それを見ていた友方は拾った葉っぱを1枚、恐る恐る口に入れる。
「ううぇええええ、ぺっぺぺっ、無理無理無理無理無理。こんなの人間が食べる物じゃないよ。ありえない、マズすぎる」
即座に吐き出す友方。
……少しは我慢しろといいたいが、味覚に文句をつけるのはさすがにアレだな。
「……別の食料も見つけたいところだな。物集葉っぱ以外の食料は拾えないか?」
「何度か歩きながら試したけど、食料を願ってもその葉っぱしか拾えなかったよ」
「飲める水はどうだ?」
「濁った泥水を拾えたけど……こぼれちゃったよ」
私の手小さいからと、ヒラヒラ見せる物集。
「だがその条件で拾えたということは、飲める水と解釈できるわけか。拾った直後に何か容器になる物に移せばよさそうだな」
「容器が見つからなくても、両手ですくうように拾ってもらって、物集の手のひらから直接飲ませてもらう手段もあるはずだ」
小鎗の案を補足しておく。
「えーばっちぃよ……物集の手、綺麗じゃないでしょ」
物集の整った顔が一瞬引き攣った。
「理想には遠いが、最低限の確保はできそうだな。

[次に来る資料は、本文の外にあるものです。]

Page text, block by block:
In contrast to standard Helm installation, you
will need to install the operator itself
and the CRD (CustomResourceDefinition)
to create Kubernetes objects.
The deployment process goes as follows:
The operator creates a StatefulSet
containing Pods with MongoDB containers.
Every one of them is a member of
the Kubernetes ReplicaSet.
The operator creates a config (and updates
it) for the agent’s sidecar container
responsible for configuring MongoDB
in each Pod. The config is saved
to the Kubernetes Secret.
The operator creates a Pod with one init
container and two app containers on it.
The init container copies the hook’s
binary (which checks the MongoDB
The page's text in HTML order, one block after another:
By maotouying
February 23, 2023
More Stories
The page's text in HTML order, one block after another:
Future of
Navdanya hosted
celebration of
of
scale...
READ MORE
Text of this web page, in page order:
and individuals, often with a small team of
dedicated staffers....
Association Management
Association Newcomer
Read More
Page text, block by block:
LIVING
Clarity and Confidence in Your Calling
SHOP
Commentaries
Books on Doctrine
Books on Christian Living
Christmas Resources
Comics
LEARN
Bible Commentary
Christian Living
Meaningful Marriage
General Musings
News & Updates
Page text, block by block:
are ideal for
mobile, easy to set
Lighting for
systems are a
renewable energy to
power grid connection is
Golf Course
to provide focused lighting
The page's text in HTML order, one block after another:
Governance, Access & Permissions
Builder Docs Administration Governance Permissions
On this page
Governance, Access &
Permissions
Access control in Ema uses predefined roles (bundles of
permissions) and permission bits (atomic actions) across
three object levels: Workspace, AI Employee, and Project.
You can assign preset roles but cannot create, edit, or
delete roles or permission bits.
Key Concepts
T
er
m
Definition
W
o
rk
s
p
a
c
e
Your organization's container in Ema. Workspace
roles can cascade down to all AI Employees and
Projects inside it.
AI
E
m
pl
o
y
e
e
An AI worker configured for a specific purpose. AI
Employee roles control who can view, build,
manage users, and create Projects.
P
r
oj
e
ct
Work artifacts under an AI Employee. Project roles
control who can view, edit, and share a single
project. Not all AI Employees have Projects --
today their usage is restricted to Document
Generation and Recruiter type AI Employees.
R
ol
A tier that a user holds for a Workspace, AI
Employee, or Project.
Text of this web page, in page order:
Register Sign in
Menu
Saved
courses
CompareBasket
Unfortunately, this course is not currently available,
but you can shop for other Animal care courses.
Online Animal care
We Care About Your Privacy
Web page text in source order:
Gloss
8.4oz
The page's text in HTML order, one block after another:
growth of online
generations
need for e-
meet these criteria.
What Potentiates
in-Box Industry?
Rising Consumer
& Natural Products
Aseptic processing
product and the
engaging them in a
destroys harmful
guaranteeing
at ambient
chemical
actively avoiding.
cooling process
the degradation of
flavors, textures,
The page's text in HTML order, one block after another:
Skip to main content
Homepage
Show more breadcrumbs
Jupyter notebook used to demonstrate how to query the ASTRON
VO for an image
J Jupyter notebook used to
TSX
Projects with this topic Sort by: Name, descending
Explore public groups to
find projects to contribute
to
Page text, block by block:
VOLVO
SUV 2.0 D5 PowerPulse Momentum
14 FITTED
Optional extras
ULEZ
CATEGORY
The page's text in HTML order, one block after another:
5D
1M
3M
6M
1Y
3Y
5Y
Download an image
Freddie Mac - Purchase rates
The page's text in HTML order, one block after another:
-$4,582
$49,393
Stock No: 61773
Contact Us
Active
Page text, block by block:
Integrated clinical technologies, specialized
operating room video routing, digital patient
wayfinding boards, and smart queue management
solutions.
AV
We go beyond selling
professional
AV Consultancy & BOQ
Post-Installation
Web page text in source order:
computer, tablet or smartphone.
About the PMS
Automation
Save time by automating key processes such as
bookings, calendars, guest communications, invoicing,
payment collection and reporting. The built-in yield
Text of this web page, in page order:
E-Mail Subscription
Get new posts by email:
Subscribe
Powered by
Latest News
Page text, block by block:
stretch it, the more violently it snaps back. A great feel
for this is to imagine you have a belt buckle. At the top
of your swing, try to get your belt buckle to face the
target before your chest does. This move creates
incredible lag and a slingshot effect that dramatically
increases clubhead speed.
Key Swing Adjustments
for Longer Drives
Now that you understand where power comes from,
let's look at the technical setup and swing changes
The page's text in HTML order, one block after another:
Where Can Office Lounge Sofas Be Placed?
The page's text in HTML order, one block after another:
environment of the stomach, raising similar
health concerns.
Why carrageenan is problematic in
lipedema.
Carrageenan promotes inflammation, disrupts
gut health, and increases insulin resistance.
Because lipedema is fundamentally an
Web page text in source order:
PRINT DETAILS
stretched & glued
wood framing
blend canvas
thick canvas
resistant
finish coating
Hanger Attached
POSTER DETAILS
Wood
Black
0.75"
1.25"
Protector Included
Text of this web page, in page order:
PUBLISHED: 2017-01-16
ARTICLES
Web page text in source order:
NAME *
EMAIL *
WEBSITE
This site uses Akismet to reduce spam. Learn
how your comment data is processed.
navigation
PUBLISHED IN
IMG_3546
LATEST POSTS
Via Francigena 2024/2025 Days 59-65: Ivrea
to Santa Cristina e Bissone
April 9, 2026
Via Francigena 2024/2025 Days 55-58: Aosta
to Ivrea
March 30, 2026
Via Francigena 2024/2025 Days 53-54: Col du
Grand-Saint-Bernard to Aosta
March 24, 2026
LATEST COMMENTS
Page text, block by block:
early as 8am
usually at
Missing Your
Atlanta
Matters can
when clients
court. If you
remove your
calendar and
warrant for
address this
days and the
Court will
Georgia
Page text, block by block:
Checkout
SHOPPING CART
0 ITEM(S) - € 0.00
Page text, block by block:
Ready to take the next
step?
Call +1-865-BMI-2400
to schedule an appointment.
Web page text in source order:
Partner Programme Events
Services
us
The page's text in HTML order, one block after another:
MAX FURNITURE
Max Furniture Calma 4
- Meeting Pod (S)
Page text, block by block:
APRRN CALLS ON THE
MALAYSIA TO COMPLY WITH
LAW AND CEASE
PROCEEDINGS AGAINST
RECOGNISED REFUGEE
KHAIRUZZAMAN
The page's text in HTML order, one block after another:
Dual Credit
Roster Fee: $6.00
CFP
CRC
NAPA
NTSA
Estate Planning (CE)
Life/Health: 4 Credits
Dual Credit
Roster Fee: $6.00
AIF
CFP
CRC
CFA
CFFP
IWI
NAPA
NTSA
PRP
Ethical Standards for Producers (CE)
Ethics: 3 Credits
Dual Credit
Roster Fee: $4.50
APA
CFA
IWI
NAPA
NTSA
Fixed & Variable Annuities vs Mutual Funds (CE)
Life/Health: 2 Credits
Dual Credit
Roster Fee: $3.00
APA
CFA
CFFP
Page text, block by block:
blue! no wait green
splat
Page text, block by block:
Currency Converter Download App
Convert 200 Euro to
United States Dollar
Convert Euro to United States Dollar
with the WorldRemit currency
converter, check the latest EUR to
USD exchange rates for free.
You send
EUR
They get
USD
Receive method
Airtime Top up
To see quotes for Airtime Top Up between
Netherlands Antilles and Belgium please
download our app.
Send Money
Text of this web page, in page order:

悪いな物集負担をかける」
友方をスルーして話を進める小鎗。
「これまで期待に応えられない役立たずスキルって、言われてつらかったから。私に役立てることがあるなら嬉しいよ。猫島君ありがとう!」
物集に笑顔でお礼を言われる。照れくさい。
「猫島、ほかのスキルはどうだ、何かいい使い道は思いつかないか?」
「悪いな……『物拾い』は偶然の閃きだ」
肩をすくめて答える。
「そうか。何か閃いたら気軽に教えてくれ」
頷いておく。だが期待はしないでくれよ。
「それじゃ差し迫った1番の問題について話そうか。この異世界が俺たちに過酷すぎる最大の理由、魔物についてだ」
これが地球での森サバイバルなら、たとえ女神から与えられたスキルなしでも。
月島と小鎗が組めばクラス全員で生還することも現実的だったと思う。
「そうなんだよな、魔物さえいなければなぁ」
戦闘系の当たりスキルなしでは、解決方法がまるで見えない。ぼやくしかない。
「ござるぅ。皆が殺伐するのも仕方ないでござろうな」
「優先度を決めようよ。僕1番ね」
「魔物に攻撃する順番? すごーい勇敢なんだね。友方君」
感心するように物集が言う。
「ちちちが。違う! 違う! 違うよ! 命の優先順位だ! 何で僕が特攻するって話になるんだよ! 馬鹿! 頭まで女になったのか馬鹿! 馬鹿!」
発狂したように大きな声で否定する友方。ナチュラルに女へ喧嘩を売っている。
そもそもお前の発言の意図は全員理解しているだろう。
そのうえで物集は皮肉を言ったんだぞ? 分かれよ友方。